Spaces:

Pandaisop
/

voice-detection-api

Sleeping

File size: 4,726 Bytes

c5c9261

---
title: Voice Detection API
emoji: 🛡️
colorFrom: blue
colorTo: purple
sdk: docker
pinned: false
app_port: 8000
---

# 🎙️ VoiceGuard — AI Voice Detection API

**State-of-the-Art Deepfake Audio Detection System**

VoiceGuard is a high-performance API designed to detect AI-generated speech with exceptional accuracy. It combines advanced neural network inference with traditional forensic audio analysis to provide a robust defense against deepfake audio.

## 🚀 Key Features

*   **Multi-Stage Detection Pipeline**: Fuses deep learning with signal processing forensics.
*   **Explainable AI**: Provides detailed, human-readable explanations for every detection.
*   **Dual Analysis Engine**:
    *   **Neural Model**: Wav2Vec2-based classifier with attentive pooling.
    *   **Forensic Analyzers**: Spectral, Temporal, Formant, and Artifact detection.
*   **Real-time Base64 Processing**: Optimized for low-latency API integration.
*   **Audio Quality Profiling**: Automatically assesses SNR, clipping, and silence ratios.

## 🌐 Live Demo
Experience the API instantly on Hugging Face Spaces:
**[👉 Try VoiceGuard Demo](https://huggingface.co/spaces/Pandaisop/voice-detection-api)**

---

## 🛠️ Installation & Setup

### Prerequisites
*   Python 3.9+
*   RAM: 4GB+ (8GB recommended for optimal performance)
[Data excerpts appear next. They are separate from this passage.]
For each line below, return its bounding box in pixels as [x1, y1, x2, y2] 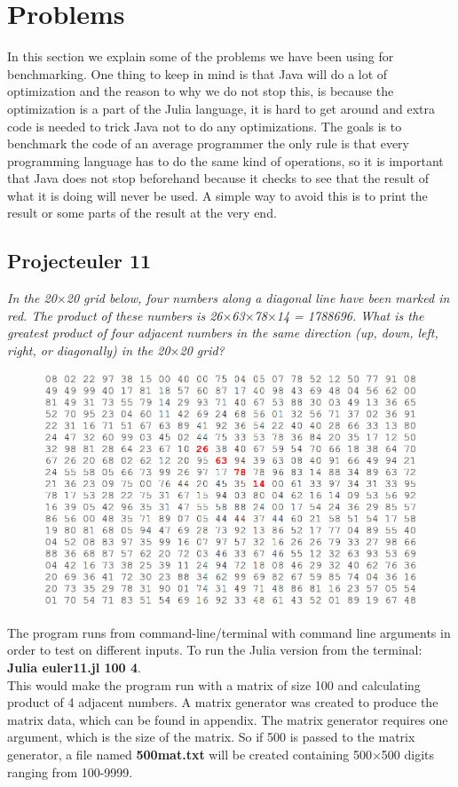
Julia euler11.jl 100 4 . [7, 658, 141, 677]
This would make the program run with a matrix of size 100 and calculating [7, 675, 421, 694]
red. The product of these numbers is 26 [7, 306, 223, 324]
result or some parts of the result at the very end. [7, 203, 277, 222]
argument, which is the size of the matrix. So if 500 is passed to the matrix [7, 727, 415, 746]
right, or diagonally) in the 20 [7, 341, 170, 360]
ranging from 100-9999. [7, 762, 133, 781]
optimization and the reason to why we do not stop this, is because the [7, 82, 394, 100]
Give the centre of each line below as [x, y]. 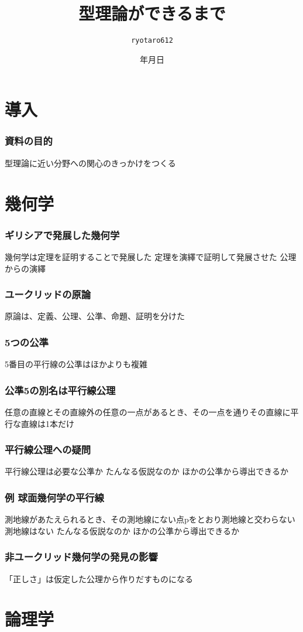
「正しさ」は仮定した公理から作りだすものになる [99, 578]
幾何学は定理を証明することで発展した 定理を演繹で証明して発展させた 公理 [151, 256]
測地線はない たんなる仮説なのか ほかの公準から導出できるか [122, 530]
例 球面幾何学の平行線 [54, 497]
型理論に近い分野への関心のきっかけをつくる [90, 163]
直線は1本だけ [47, 423]
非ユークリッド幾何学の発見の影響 [81, 557]
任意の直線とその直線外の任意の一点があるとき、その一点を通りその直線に [148, 412]
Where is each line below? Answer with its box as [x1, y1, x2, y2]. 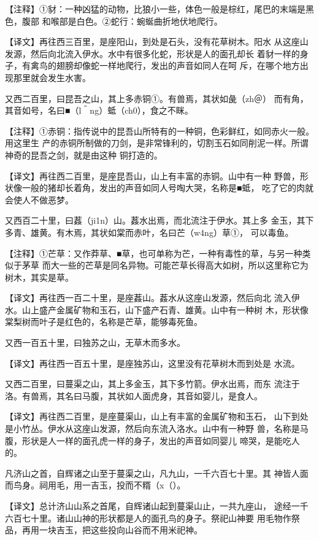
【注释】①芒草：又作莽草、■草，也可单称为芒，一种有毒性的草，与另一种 [5, 246, 302, 259]
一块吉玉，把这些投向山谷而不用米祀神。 [39, 523, 202, 536]
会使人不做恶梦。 [5, 193, 74, 206]
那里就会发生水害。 [13, 71, 91, 84]
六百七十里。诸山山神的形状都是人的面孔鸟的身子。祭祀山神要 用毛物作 [5, 511, 291, 524]
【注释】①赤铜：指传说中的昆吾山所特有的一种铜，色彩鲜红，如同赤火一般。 [5, 124, 314, 137]
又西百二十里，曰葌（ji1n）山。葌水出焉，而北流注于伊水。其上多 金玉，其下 [5, 214, 314, 227]
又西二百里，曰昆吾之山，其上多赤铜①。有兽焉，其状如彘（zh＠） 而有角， [5, 92, 309, 104]
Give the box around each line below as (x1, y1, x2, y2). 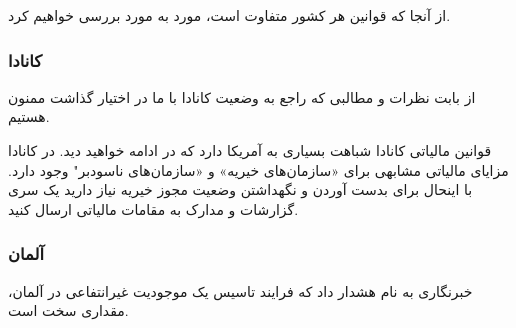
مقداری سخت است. (8, 300, 129, 321)
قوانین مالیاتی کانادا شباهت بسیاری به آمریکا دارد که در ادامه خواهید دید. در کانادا (8, 140, 492, 160)
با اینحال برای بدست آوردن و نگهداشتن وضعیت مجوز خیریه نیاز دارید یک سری (8, 179, 473, 200)
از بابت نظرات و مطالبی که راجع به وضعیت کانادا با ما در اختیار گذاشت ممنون (8, 86, 476, 107)
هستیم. (8, 106, 50, 127)
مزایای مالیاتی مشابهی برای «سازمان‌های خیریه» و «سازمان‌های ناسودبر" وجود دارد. (8, 159, 509, 180)
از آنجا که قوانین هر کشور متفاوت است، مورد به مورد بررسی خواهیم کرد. (8, 5, 451, 25)
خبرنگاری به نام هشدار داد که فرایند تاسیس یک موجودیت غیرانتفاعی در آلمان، (8, 280, 473, 301)
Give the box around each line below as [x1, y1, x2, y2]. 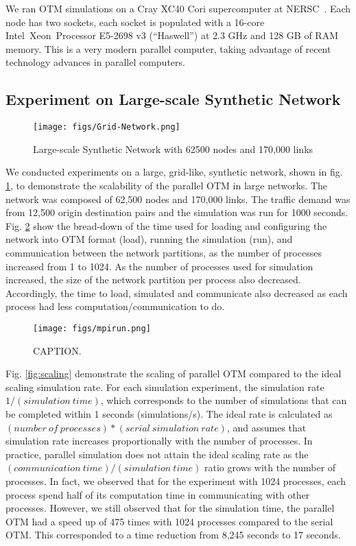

### 1. Clone the Repository
```bash
git clone <your-repo-url>
cd voice-detection-api
```

### 2. Install Dependencies
```bash
# Create a virtual environment (recommended)
python -m venv venv
source venv/bin/activate  # On Windows: venv\Scripts\activate

# Install requirements
pip install -r requirements.txt
```

### 3. Configure Model (Optional)
By default, the API downloads a pre-trained model. To use your local trained model:
1.  Ensure your model files are in the `model/` directory.
2.  Update `.env` file:
    ```bash
    MODEL_NAME=./model
    ```

### 4. Run the API
```bash
uvicorn app.main:app --host 0.0.0.0 --port 8000 --reload
```
The API will be available at `http://localhost:8000`.

---

## 📖 Usage

### API Endpoint: `/detect`
**Method**: `POST`
**Content-Type**: `application/json`

#### Request Body
```json
{
  "language": "English",
  "audioFormat": "mp3",
  "audioBase64": "<base64_encoded_audio_string>"
}
```

#### Response Example
```json
{
  "status": "success",
  "language": "English",
  "classification": "AI_GENERATED",
  "confidenceScore": 0.98,
  "explanation": "Strong indicators of AI-generated speech detected. Evidence: unnaturally uniform spectral texture, and metronomic pause timing. Neural model and forensic analyzers are in agreement.",
  "analyzersAgree": true,
  "inferenceTimeMs": 450.2
}
```

### Web UI
Navigate to `http://localhost:8000` in your browser to access the built-in testing console. You can upload audio files directly to test the detection engine.

---

## 🧠 Model Architecture & Approach

VoiceGuard uses a **Hybrid Detection Architecture** to maximize robustness.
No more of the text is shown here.